Creatine Myths Busted: The Truth About Side Effects

By Jon Klipstein, U.S. Army Combat Veteran & Founder of Die Tryin Co.

Science reviewed by Onur Oncer, BS Physiology (Phi Beta Kappa) and peer-reviewed published researcher.

Creatine myths vs facts — Die Tryin Co. micronized creatine

THE MOST STUDIED SUPPLEMENT, THE MOST LIED ABOUT

Here's something that should tell you everything: Creatine Monohydrate is the single most-researched supplement in all of sports nutrition — hundreds of studies, 30-plus years of data — and it's still buried under more gym myths than almost anything else you can buy.

Your buddy swears it wrecks your kidneys. Someone on the internet says it's basically a steroid. A headline claims it makes your hair fall out. Meanwhile the actual science has been sitting there the whole time, quietly saying the opposite.

Let's go through the big myths one by one and kill them with what the research actually shows. No hype, no fear-mongering — just the truth.

MYTH: "CREATINE DAMAGES YOUR KIDNEYS"

This is the big one, and it's wrong for healthy people. Decades of research, including long-term studies, show no evidence that creatine harms the kidneys or liver in healthy individuals taking normal doses. The ISSN Position Stand on Creatine is explicit that creatine is safe and well-tolerated, even with years of use.

So where did the scare come from? A blood marker called creatinine. Creatine naturally breaks down into creatinine, so when you supplement, your creatinine reads slightly higher. Doctors use creatinine to estimate kidney function — so an uninformed reading can look alarming when it's really just a harmless side effect of supplementing. It's not damage; it's a measurement quirk.

The honest caveat: if you have pre-existing kidney disease, talk to your doctor before using creatine. For everyone else with healthy kidneys, the fear is unfounded.

MYTH: "CREATINE IS A STEROID"

No. Creatine and anabolic steroids have nothing in common. Steroids are synthetic hormones. Creatine is a naturally occurring compound your body already makes in the liver and kidneys, and that you eat every time you have red meat or fish.

It doesn't alter your hormones. It isn't banned by any sporting body. It works by helping your muscles regenerate ATP — their fast energy currency — not by manipulating your endocrine system. Calling creatine a steroid is like calling coffee a narcotic.

MYTH: "CREATINE MAKES YOU FAT AND BLOATED"

Creatine has zero calories that turn into body fat — it's not going to make you gain fat.
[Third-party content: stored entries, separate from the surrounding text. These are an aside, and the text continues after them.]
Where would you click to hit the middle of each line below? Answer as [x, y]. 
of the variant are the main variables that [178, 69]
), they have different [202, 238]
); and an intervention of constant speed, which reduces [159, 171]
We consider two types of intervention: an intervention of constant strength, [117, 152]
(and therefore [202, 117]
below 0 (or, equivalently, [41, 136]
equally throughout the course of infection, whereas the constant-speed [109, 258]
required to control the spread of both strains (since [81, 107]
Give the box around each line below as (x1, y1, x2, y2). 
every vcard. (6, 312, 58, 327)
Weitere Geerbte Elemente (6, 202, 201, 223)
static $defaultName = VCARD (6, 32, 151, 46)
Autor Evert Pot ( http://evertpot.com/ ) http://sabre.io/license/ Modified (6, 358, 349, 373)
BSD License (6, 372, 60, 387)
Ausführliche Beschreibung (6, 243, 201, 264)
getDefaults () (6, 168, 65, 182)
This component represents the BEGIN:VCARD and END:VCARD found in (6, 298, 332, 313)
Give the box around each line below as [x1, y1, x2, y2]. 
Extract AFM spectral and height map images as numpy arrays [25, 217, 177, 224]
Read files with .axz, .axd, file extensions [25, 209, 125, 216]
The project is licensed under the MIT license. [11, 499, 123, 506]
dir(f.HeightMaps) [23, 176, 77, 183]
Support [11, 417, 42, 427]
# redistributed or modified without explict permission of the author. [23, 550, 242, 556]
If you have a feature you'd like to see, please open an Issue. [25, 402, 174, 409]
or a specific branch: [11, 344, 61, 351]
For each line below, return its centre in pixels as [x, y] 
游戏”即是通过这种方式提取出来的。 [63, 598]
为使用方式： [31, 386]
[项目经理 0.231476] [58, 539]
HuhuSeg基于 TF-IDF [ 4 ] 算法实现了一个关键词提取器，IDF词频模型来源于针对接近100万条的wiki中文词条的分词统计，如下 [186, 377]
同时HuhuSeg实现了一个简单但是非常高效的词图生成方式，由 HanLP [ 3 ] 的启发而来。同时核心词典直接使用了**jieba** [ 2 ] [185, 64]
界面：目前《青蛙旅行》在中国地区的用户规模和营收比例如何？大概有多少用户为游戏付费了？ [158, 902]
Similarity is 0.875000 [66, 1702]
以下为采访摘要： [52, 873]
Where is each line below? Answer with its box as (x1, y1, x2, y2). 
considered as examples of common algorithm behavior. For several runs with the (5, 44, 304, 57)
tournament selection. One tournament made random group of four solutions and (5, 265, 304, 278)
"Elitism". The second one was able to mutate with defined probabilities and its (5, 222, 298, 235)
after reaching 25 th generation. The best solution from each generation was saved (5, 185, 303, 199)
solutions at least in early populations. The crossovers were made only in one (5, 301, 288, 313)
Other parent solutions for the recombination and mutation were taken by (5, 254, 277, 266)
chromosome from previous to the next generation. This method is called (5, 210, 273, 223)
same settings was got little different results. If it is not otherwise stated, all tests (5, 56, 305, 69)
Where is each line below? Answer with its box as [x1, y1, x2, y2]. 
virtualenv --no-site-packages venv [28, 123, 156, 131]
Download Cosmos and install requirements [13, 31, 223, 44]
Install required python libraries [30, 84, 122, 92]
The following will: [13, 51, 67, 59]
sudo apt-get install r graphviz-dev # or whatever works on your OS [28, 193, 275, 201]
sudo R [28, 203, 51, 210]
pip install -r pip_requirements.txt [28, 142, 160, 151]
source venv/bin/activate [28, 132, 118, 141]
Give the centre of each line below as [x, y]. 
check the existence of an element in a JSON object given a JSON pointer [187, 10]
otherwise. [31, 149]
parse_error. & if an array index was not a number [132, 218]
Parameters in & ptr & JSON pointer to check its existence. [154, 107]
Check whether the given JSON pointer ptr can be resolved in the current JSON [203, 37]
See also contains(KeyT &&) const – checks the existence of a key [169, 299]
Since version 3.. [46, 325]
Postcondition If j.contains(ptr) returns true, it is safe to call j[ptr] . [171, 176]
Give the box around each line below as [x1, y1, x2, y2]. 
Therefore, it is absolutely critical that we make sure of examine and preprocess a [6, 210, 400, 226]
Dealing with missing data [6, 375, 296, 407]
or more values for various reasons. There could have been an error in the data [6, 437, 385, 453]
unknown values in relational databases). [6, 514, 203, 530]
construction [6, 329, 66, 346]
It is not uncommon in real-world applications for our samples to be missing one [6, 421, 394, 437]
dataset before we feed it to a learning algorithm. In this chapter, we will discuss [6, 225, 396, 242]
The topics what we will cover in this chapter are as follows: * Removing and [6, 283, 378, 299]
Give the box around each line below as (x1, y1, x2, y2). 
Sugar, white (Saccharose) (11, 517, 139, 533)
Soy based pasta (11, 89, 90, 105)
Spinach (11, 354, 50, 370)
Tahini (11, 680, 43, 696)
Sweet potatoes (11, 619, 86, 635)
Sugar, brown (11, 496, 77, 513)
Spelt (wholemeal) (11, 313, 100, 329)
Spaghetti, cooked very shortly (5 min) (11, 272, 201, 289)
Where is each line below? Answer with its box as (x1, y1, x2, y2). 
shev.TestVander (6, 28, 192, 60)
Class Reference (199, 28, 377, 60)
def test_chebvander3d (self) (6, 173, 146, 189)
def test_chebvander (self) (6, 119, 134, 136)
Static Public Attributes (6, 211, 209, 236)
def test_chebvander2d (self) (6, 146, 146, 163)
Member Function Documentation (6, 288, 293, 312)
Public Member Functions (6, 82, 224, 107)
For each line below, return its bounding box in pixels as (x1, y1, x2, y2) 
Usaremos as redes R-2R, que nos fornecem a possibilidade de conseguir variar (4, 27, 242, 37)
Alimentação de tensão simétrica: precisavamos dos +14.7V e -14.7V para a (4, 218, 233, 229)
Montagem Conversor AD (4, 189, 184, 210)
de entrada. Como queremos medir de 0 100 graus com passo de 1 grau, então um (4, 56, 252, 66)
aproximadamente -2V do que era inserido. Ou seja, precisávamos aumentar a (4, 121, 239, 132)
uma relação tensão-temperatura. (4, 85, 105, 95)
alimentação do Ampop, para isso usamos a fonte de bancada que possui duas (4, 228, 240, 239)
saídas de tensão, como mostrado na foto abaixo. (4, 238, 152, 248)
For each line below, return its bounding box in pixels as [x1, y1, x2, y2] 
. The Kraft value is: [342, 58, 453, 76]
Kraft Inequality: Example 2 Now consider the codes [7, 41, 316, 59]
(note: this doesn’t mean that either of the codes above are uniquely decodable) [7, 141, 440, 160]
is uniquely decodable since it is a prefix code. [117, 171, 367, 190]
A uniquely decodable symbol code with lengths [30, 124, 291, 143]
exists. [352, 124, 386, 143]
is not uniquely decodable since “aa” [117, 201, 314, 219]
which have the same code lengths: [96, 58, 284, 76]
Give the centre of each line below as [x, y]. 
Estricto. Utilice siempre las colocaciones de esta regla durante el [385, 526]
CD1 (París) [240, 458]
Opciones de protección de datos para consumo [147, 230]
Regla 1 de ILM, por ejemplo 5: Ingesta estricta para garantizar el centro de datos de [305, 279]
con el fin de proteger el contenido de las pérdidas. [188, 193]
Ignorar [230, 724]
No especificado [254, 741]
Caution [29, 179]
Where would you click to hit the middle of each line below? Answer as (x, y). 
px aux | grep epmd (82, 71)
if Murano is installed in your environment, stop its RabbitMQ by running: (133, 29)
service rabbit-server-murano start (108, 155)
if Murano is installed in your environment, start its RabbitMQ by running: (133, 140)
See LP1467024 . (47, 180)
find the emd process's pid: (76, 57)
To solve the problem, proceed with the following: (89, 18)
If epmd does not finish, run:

The "bloat" myth comes from water, and the detail people miss is where the water goes.

Creatine pulls water into your muscle cells (intracellular), which actually makes muscles look fuller and supports performance. That's different from the puffy, soft, under-the-skin (subcutaneous) water retention people picture. Any small bump on the scale in the first couple of weeks is muscle water, not fat. Stomach bloating, when it happens, is usually a loading-phase or coarse-powder issue — not the creatine itself.

MYTH: "YOU HAVE TO LOAD AND CYCLE CREATINE"

You don't need to do either. "Loading" (20-25g a day for a week) only saturates your muscles a few days faster — and it's the most common cause of the stomach upset people blame on creatine. A steady 3-5g per day gets you fully saturated in 2-3 weeks with none of the discomfort.

Cycling is equally pointless. Creatine isn't a stimulant and your body doesn't build a tolerance or "stop responding." There's no need to take breaks. Take 3-5g daily, year-round, and you're set. The form barely matters next to that consistency.

MYTH: "CREATINE CAUSES HAIR LOSS"

This one traces back to a single small 2009 study that found a rise in DHT (a hormone linked to male-pattern baldness) in rugby players — without actually measuring any hair loss. That study has never been replicated, and no research since has shown creatine directly causes hair loss.

If you're genetically prone to balding, that's genetics doing its thing regardless of creatine. Blaming the most-studied supplement in the world on the basis of one unreplicated study is exactly the kind of myth that spreads faster than the science correcting it.

MYTH: "CREATINE CAUSES CRAMPS AND DEHYDRATION"

The opposite, if anything. Despite the old locker-room warning, research has not found that creatine causes muscle cramps or dehydration. Some studies suggest it may actually help with hydration and heat tolerance, since it increases the water your cells hold.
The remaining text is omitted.